## [ABOUT THIS TASK]
This task calls for every entry below to be repeated exactly, without the pictures.

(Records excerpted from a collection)
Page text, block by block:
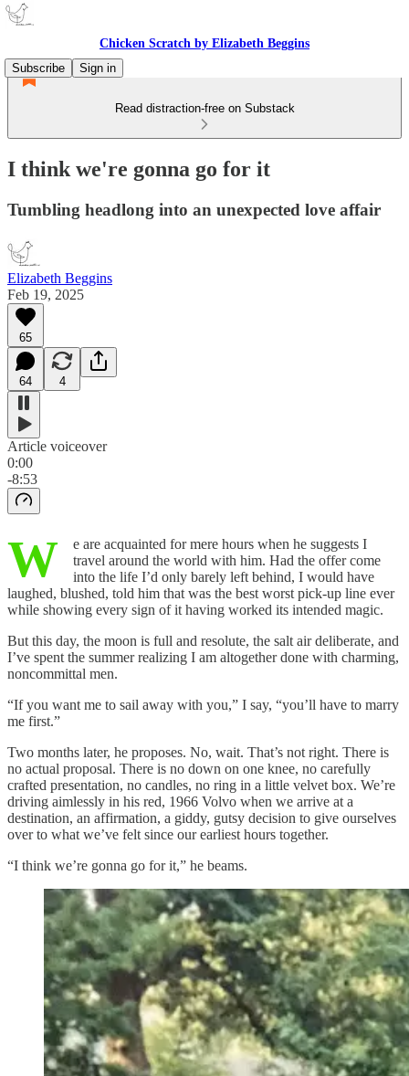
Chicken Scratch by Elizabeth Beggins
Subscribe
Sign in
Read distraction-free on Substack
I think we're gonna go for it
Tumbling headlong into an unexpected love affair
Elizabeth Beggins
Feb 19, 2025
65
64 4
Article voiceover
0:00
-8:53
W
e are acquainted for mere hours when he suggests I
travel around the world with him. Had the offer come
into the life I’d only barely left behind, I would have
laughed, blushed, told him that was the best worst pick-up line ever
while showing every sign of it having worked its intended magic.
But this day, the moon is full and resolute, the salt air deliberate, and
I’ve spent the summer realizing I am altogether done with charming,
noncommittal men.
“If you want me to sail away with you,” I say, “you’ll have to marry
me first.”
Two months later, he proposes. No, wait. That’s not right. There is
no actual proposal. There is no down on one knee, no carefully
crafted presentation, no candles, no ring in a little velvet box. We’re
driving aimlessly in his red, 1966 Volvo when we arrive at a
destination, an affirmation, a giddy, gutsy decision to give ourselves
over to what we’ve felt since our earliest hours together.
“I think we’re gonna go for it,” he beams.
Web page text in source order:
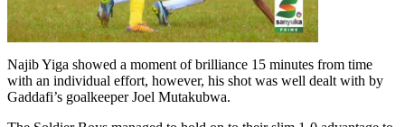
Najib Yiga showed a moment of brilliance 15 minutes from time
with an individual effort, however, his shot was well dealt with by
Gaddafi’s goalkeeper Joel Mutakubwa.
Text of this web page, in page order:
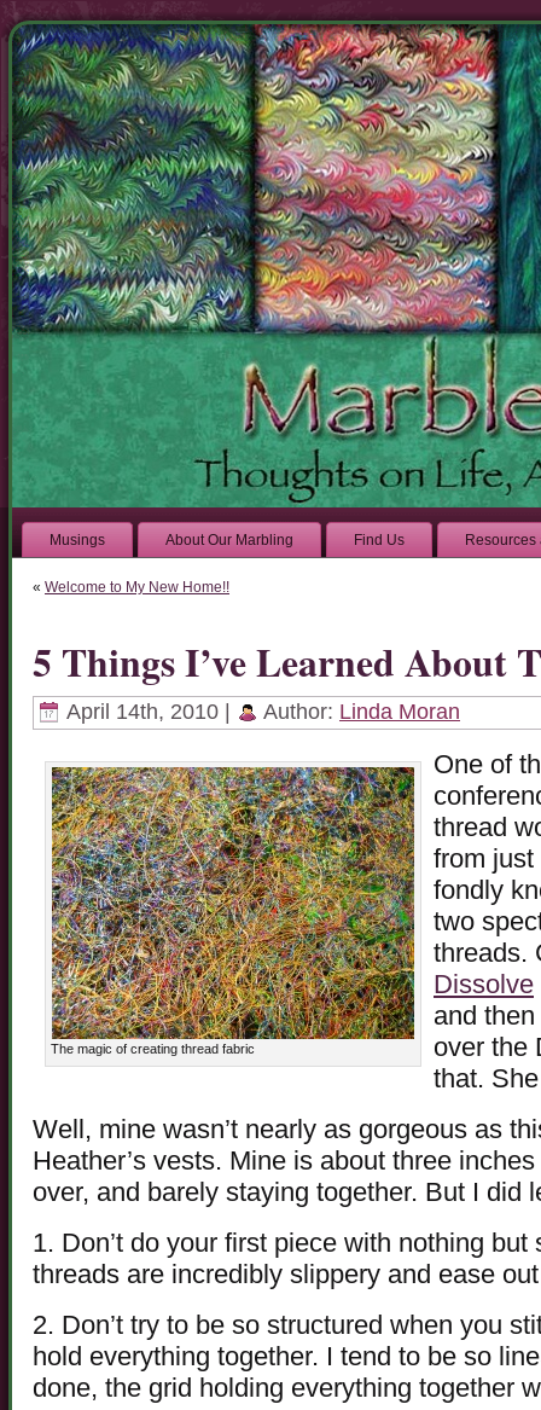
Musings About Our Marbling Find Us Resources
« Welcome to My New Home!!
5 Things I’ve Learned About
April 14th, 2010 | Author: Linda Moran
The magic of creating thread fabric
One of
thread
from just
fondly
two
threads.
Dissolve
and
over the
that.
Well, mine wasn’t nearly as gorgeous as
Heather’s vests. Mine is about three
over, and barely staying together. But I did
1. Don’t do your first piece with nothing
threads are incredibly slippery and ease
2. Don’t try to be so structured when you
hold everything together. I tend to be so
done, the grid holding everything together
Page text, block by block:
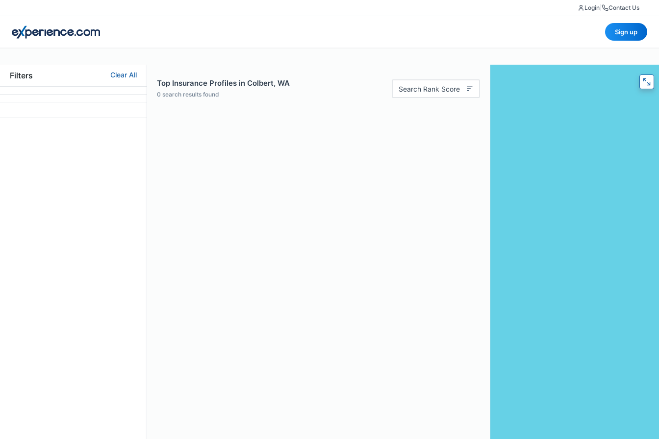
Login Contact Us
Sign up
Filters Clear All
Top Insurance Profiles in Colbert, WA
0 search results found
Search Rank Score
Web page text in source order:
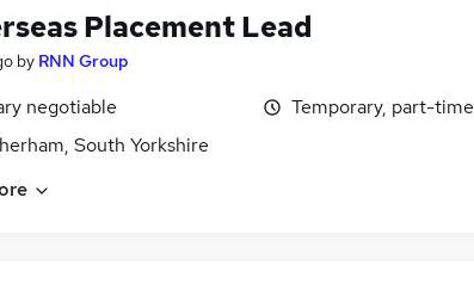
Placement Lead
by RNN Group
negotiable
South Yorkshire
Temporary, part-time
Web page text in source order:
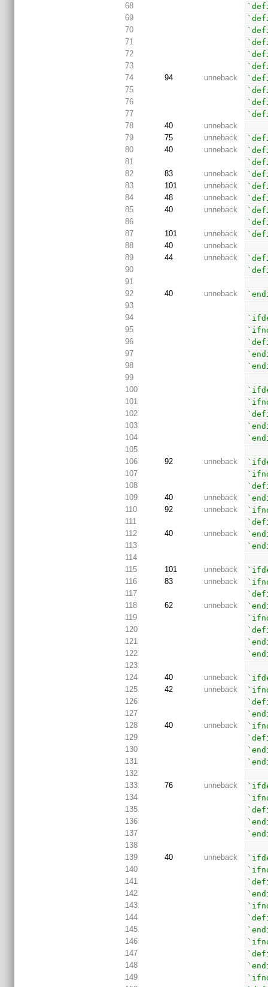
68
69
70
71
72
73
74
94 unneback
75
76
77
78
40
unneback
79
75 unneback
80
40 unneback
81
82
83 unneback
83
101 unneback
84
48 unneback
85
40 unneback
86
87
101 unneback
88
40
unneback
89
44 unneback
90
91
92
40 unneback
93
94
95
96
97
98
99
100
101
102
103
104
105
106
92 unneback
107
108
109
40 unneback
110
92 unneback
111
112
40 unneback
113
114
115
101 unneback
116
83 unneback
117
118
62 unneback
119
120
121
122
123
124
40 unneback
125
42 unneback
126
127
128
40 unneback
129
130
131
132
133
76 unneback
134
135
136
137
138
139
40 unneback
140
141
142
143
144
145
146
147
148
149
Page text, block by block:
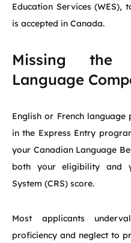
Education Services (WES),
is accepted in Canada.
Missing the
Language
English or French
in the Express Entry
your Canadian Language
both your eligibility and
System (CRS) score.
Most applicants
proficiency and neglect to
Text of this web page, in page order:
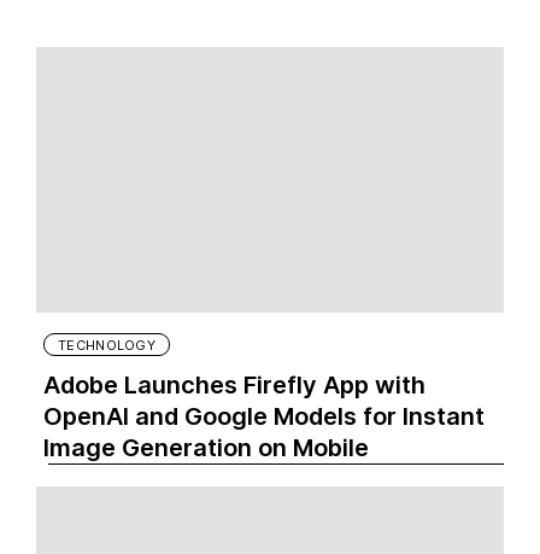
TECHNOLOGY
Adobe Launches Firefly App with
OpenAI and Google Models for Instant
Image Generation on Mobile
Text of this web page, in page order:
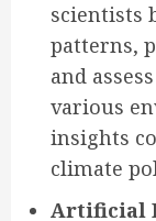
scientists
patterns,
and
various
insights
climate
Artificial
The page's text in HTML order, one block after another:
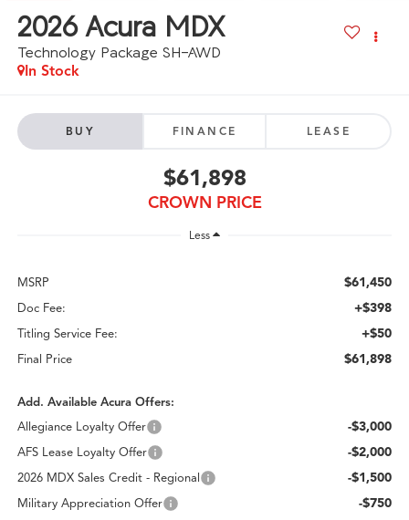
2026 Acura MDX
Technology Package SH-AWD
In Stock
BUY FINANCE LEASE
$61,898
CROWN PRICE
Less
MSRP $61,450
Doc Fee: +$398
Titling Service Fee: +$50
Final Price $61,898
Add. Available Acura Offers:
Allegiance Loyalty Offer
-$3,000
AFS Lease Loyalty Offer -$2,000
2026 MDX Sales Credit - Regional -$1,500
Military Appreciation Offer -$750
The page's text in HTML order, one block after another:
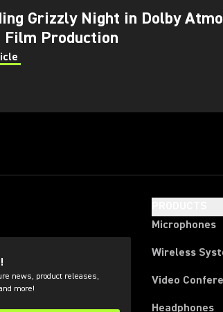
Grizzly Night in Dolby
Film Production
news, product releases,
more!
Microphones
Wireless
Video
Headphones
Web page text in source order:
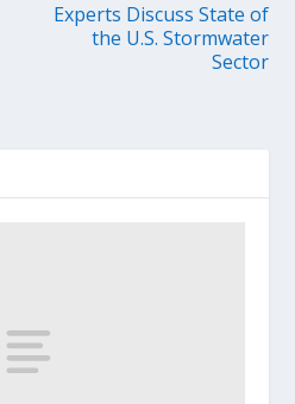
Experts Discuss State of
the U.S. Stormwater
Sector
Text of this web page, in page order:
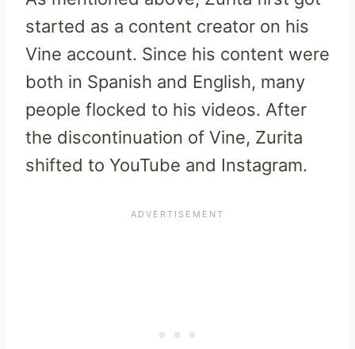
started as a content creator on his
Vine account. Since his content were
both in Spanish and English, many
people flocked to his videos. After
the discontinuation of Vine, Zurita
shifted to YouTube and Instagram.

## [WRITTEN RESPONSE]
Page text, block by block:
Chicken Scratch by Elizabeth Beggins
Subscribe
Sign in
Read distraction-free on Substack
I think we're gonna go for it
Tumbling headlong into an unexpected love affair
Elizabeth Beggins
Feb 19, 2025
65
64 4
Article voiceover
0:00
-8:53
W
e are acquainted for mere hours when he suggests I
travel around the world with him. Had the offer come
into the life I’d only barely left behind, I would have
laughed, blushed, told him that was the best worst pick-up line ever
while showing every sign of it having worked its intended magic.
But this day, the moon is full and resolute, the salt air deliberate, and
I’ve spent the summer realizing I am altogether done with charming,
noncommittal men.
“If you want me to sail away with you,” I say, “you’ll have to marry
me first.”
Two months later, he proposes. No, wait. That’s not right. There is
no actual proposal. There is no down on one knee, no carefully
crafted presentation, no candles, no ring in a little velvet box. We’re
driving aimlessly in his red, 1966 Volvo when we arrive at a
destination, an affirmation, a giddy, gutsy decision to give ourselves
over to what we’ve felt since our earliest hours together.
“I think we’re gonna go for it,” he beams.
Web page text in source order:
Najib Yiga showed a moment of brilliance 15 minutes from time
with an individual effort, however, his shot was well dealt with by
Gaddafi’s goalkeeper Joel Mutakubwa.
Text of this web page, in page order:
Musings About Our Marbling Find Us Resources
« Welcome to My New Home!!
5 Things I’ve Learned About
April 14th, 2010 | Author: Linda Moran
The magic of creating thread fabric
One of
thread
from just
fondly
two
threads.
Dissolve
and
over the
that.
Well, mine wasn’t nearly as gorgeous as
Heather’s vests. Mine is about three
over, and barely staying together. But I did
1. Don’t do your first piece with nothing
threads are incredibly slippery and ease
2. Don’t try to be so structured when you
hold everything together. I tend to be so
done, the grid holding everything together
Page text, block by block:
Login Contact Us
Sign up
Filters Clear All
Top Insurance Profiles in Colbert, WA
0 search results found
Search Rank Score
Web page text in source order:
Placement Lead
by RNN Group
negotiable
South Yorkshire
Temporary, part-time
Web page text in source order:
68
69
70
71
72
73
74
94 unneback
75
76
77
78
40
unneback
79
75 unneback
80
40 unneback
81
82
83 unneback
83
101 unneback
84
48 unneback
85
40 unneback
86
87
101 unneback
88
40
unneback
89
44 unneback
90
91
92
40 unneback
93
94
95
96
97
98
99
100
101
102
103
104
105
106
92 unneback
107
108
109
40 unneback
110
92 unneback
111
112
40 unneback
113
114
115
101 unneback
116
83 unneback
117
118
62 unneback
119
120
121
122
123
124
40 unneback
125
42 unneback
126
127
128
40 unneback
129
130
131
132
133
76 unneback
134
135
136
137
138
139
40 unneback
140
141
142
143
144
145
146
147
148
149
Page text, block by block:
Education Services (WES),
is accepted in Canada.
Missing the
Language
English or French
in the Express Entry
your Canadian Language
both your eligibility and
System (CRS) score.
Most applicants
proficiency and neglect to
Text of this web page, in page order:
TECHNOLOGY
Adobe Launches Firefly App with
OpenAI and Google Models for Instant
Image Generation on Mobile
Text of this web page, in page order:
scientists
patterns,
and
various
insights
climate
Artificial
The page's text in HTML order, one block after another:
2026 Acura MDX
Technology Package SH-AWD
In Stock
BUY FINANCE LEASE
$61,898
CROWN PRICE
Less
MSRP $61,450
Doc Fee: +$398
Titling Service Fee: +$50
Final Price $61,898
Add. Available Acura Offers:
Allegiance Loyalty Offer
-$3,000
AFS Lease Loyalty Offer -$2,000
2026 MDX Sales Credit - Regional -$1,500
Military Appreciation Offer -$750
The page's text in HTML order, one block after another:
Grizzly Night in Dolby
Film Production
news, product releases,
more!
Microphones
Wireless
Video
Headphones
Web page text in source order:
Experts Discuss State of
the U.S. Stormwater
Sector
Text of this web page, in page order:
started as a content creator on his
Vine account. Since his content were
both in Spanish and English, many
people flocked to his videos. After
the discontinuation of Vine, Zurita
shifted to YouTube and Instagram.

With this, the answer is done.